Records from a data collection:
★ ★ ★
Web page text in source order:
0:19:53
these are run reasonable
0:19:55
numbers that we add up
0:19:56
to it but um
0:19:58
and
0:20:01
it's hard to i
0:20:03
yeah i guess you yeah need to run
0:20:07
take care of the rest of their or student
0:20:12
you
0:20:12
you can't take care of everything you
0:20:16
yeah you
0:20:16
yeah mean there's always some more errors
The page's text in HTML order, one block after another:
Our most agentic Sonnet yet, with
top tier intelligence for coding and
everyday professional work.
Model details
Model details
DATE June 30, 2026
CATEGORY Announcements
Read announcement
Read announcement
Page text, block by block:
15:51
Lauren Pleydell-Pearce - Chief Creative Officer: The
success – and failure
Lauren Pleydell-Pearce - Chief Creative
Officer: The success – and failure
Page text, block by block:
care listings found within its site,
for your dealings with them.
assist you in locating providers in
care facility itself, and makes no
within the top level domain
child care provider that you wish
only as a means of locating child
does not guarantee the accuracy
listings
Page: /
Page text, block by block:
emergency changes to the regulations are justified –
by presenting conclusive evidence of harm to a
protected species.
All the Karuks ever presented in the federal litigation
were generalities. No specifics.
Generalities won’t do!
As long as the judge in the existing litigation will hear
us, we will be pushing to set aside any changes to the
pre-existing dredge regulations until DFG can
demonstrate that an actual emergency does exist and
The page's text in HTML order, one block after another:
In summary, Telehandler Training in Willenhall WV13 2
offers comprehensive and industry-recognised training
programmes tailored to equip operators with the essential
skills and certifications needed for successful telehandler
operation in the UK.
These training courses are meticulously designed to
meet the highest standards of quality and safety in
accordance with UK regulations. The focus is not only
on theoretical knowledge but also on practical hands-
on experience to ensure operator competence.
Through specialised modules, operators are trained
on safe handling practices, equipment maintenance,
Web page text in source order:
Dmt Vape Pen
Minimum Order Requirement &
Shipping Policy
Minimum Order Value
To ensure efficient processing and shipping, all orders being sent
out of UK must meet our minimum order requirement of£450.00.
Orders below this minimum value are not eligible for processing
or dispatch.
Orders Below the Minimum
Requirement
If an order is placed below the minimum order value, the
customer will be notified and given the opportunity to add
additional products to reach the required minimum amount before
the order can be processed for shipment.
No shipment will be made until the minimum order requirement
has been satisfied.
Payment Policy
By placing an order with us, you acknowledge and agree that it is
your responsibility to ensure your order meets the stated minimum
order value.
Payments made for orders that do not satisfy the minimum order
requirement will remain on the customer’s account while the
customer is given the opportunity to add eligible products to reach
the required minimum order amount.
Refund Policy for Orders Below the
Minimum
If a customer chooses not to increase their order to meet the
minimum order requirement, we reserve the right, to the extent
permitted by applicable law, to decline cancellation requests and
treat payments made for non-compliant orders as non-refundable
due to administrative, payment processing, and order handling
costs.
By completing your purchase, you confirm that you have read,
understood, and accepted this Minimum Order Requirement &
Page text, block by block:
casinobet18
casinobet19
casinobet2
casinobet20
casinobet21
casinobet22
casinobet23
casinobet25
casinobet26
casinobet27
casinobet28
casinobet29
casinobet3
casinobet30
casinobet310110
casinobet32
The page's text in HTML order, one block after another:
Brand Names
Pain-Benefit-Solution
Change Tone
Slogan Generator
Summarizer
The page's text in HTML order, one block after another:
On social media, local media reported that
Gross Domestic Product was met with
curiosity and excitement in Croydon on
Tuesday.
★ ★ ★
How to complete this task
With "listings" as the string to match, show every line of the entries above that has it.

Answer space
care listings found within its site,
listings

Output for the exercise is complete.